> **INPUT DATA**:
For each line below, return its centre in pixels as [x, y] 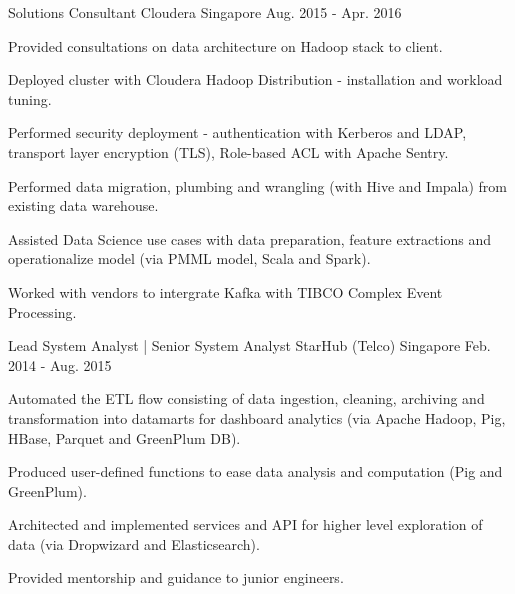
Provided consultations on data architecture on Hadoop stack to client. [225, 45]
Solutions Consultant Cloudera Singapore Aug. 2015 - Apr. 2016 [205, 12]
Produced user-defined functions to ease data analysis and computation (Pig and [255, 471]
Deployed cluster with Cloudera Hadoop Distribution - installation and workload [255, 79]
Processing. [42, 311]
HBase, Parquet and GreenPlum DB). [124, 437]
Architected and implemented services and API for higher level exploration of [245, 524]
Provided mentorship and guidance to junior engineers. [176, 577]
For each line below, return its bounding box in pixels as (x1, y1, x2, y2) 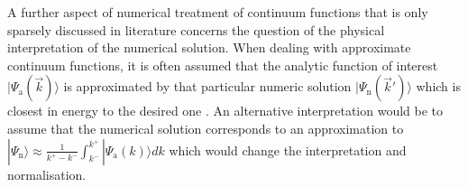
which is (416, 77, 461, 96)
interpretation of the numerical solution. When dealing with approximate (7, 38, 411, 57)
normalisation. (7, 164, 87, 183)
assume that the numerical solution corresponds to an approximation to (7, 118, 404, 137)
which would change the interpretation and (169, 140, 407, 159)
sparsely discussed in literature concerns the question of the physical (7, 20, 385, 39)
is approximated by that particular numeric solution (63, 77, 352, 96)
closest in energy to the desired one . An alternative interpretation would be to (7, 101, 444, 120)
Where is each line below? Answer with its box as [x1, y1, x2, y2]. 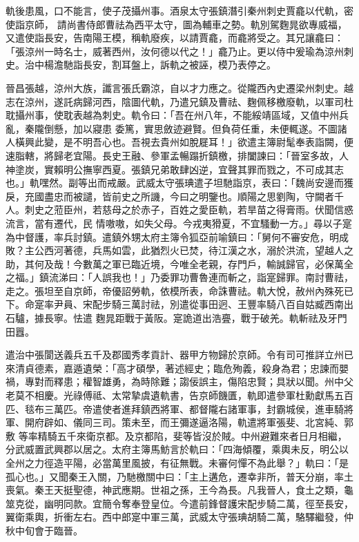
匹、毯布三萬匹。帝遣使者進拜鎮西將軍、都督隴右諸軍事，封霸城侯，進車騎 [6, 401, 344, 416]
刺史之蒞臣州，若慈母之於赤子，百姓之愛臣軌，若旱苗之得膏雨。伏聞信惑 [24, 202, 353, 217]
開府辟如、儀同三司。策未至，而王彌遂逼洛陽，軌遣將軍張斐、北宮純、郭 [24, 415, 353, 429]
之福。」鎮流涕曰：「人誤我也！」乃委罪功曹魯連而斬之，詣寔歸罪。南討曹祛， [6, 270, 353, 284]
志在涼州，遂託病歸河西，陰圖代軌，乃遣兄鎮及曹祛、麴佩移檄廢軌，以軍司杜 [6, 94, 353, 108]
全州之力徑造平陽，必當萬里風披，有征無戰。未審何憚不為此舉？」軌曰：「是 [6, 456, 349, 470]
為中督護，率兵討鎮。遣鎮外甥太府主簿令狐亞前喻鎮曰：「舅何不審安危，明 [6, 229, 339, 244]
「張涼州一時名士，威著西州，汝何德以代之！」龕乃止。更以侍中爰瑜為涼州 [6, 43, 344, 58]
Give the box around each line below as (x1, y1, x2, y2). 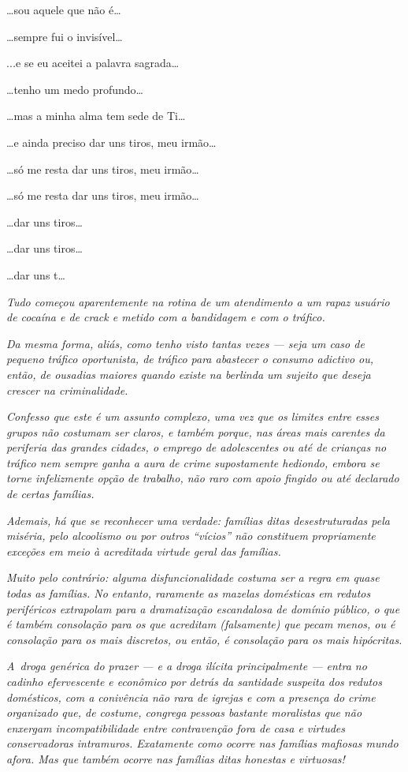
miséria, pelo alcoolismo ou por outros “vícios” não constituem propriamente (6, 527, 376, 544)
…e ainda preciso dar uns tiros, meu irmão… (6, 133, 217, 150)
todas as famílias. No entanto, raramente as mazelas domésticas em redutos (6, 585, 371, 601)
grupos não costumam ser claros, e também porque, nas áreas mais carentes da (6, 423, 385, 440)
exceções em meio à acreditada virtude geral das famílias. (6, 542, 281, 559)
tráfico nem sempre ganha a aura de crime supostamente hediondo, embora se (6, 454, 380, 470)
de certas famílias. (6, 485, 95, 502)
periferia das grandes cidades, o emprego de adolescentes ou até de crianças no (6, 439, 387, 455)
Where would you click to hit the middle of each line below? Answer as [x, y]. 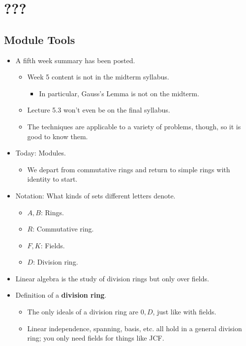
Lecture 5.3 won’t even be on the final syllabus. [99, 110]
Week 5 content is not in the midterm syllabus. [98, 77]
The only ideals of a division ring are [83, 312]
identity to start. [52, 179]
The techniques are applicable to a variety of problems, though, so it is [134, 126]
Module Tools [40, 39]
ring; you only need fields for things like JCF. [96, 338]
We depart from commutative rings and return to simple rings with [129, 169]

> **PROBLEM TO SOLVE**: Return the material from above in full, exactly as written, with the pictures omitted.

> **TASK OUTPUT**:
For each line below, return its centre in pixels as [x, y] 
Provided consultations on data architecture on Hadoop stack to client. [225, 45]
Solutions Consultant Cloudera Singapore Aug. 2015 - Apr. 2016 [205, 12]
Produced user-defined functions to ease data analysis and computation (Pig and [255, 471]
Deployed cluster with Cloudera Hadoop Distribution - installation and workload [255, 79]
Processing. [42, 311]
HBase, Parquet and GreenPlum DB). [124, 437]
Architected and implemented services and API for higher level exploration of [245, 524]
Provided mentorship and guidance to junior engineers. [176, 577]
For each line below, return its bounding box in pixels as (x1, y1, x2, y2) 
which is (416, 77, 461, 96)
interpretation of the numerical solution. When dealing with approximate (7, 38, 411, 57)
normalisation. (7, 164, 87, 183)
assume that the numerical solution corresponds to an approximation to (7, 118, 404, 137)
which would change the interpretation and (169, 140, 407, 159)
sparsely discussed in literature concerns the question of the physical (7, 20, 385, 39)
is approximated by that particular numeric solution (63, 77, 352, 96)
closest in energy to the desired one . An alternative interpretation would be to (7, 101, 444, 120)
Where is each line below? Answer with its box as [x1, y1, x2, y2]. 
匹、毯布三萬匹。帝遣使者進拜鎮西將軍、都督隴右諸軍事，封霸城侯，進車騎 [6, 401, 344, 416]
刺史之蒞臣州，若慈母之於赤子，百姓之愛臣軌，若旱苗之得膏雨。伏聞信惑 [24, 202, 353, 217]
開府辟如、儀同三司。策未至，而王彌遂逼洛陽，軌遣將軍張斐、北宮純、郭 [24, 415, 353, 429]
之福。」鎮流涕曰：「人誤我也！」乃委罪功曹魯連而斬之，詣寔歸罪。南討曹祛， [6, 270, 353, 284]
志在涼州，遂託病歸河西，陰圖代軌，乃遣兄鎮及曹祛、麴佩移檄廢軌，以軍司杜 [6, 94, 353, 108]
全州之力徑造平陽，必當萬里風披，有征無戰。未審何憚不為此舉？」軌曰：「是 [6, 456, 349, 470]
為中督護，率兵討鎮。遣鎮外甥太府主簿令狐亞前喻鎮曰：「舅何不審安危，明 [6, 229, 339, 244]
「張涼州一時名士，威著西州，汝何德以代之！」龕乃止。更以侍中爰瑜為涼州 [6, 43, 344, 58]
Give the box around each line below as (x1, y1, x2, y2). 
miséria, pelo alcoolismo ou por outros “vícios” não constituem propriamente (6, 527, 376, 544)
…e ainda preciso dar uns tiros, meu irmão… (6, 133, 217, 150)
todas as famílias. No entanto, raramente as mazelas domésticas em redutos (6, 585, 371, 601)
grupos não costumam ser claros, e também porque, nas áreas mais carentes da (6, 423, 385, 440)
exceções em meio à acreditada virtude geral das famílias. (6, 542, 281, 559)
tráfico nem sempre ganha a aura de crime supostamente hediondo, embora se (6, 454, 380, 470)
de certas famílias. (6, 485, 95, 502)
periferia das grandes cidades, o emprego de adolescentes ou até de crianças no (6, 439, 387, 455)
Where would you click to hit the middle of each line below? Answer as [x, y]. 
Lecture 5.3 won’t even be on the final syllabus. [99, 110]
Week 5 content is not in the midterm syllabus. [98, 77]
The only ideals of a division ring are [83, 312]
identity to start. [52, 179]
The techniques are applicable to a variety of problems, though, so it is [134, 126]
Module Tools [40, 39]
ring; you only need fields for things like JCF. [96, 338]
We depart from commutative rings and return to simple rings with [129, 169]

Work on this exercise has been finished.